Un’altra considerazione fondamentale che da’ forza alla contestazione della scelta che il Comune di Empoli, insieme a diversi altri, ha fatto, è che, nel nostro paese e in grandi città europee, ci sono molte esperienze di gestione pubblica di questi beni fondamentali per la nostra vita. È, quindi, solo una distorsione retorica sostenere che ‘non ci sono alternative’.

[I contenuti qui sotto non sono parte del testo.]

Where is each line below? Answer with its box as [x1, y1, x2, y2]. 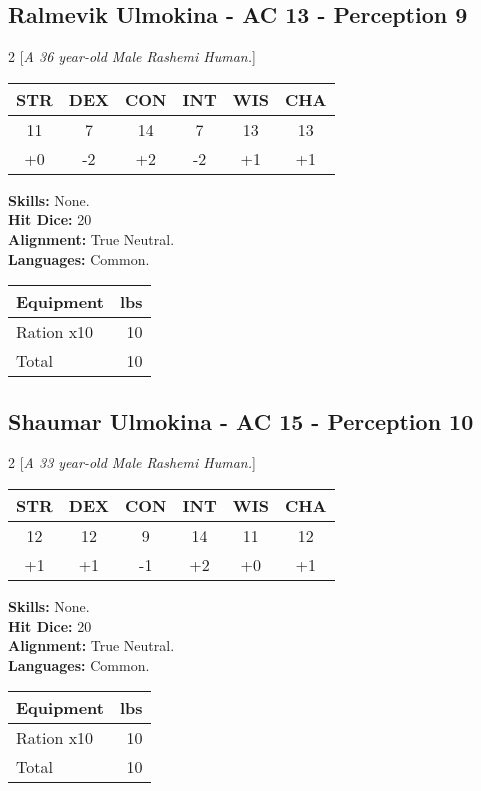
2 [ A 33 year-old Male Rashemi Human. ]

Esprimo un altro timore sulle motivazioni di fondo di certe scelte strategiche da parte di esponenti politici (che, ahimè, su questo tema, sembrano accumunare esponenti della destra e del PD): in un’epoca in cui le strutture collettive sono così in crisi, i momenti di confronto e di studio così ridotti rispetto al passato, aumenta la pulsione di ‘affidarsi a chi sa’, i famosi tecnocrati che guidano le scelte. Purtroppo, “le cose non sono fatte perché giuste e necessarie, ma perché attraenti per gli investitori, in un continuo gioco tipico della società dello spettacolo in cui tutto viene narrato all’intero di una scenografia di cartone; ma dietro le quinte, l’unica cosa che conta è il profitto e l’enorme sete di potere”.
Ripetiamo la parola d’ordine da diffondere: la Borsa non è la Manna che generosamente cala dal cielo sui cittadini. È solo un sistema - pur legittimo, ma pericoloso quando trattasi di beni pubblici, non privati – per fare affari, per intascare dividendi. Non vorrei troppo enfatizzare, ma io penso che il modo con cui si valutano questi nuovi mega soggetti finanziari che comandano ‘nascostamente’ il mondo influisca anche sulla cultura profonda, la scala dei valori, di una comunità. Per questo confido che quanto prima si possa tenere il referendum per l’abrogazione della famosa delibera del Comune con cui si è aderito alla multiutility e alla relativa quotazione in Borsa. E con ciò si onori il grande lavoro fatto con la raccolta delle firme organizzata dal comitato Trasparenza per Empoli, oltre 4mila firme, più del 10% del corpo votante.
Tuttavia, affinché il pronunciamento avvenga con la massima partecipazione (io penso che anche la sindaca apprezzi la vitalità democratica della città…), ma anche con la massima consapevolezza, propongo che si organizzi un grande convegno pubblico in cui rappresentanti ed esperti ‘delle due parti in conflitto’, si confrontino con una pluralità di voci. Questa richiesta di referendum costituisce uno sforzo autenticamente democratico, che tratta gli empolesi (ma idealmente tutti i toscani) non solo da elettori ma da cittadini, cioè soggetti chiamati ad assumersi la responsabilità non solo di sacrifici, ma di scelte, e di essere parte del discorso pubblico.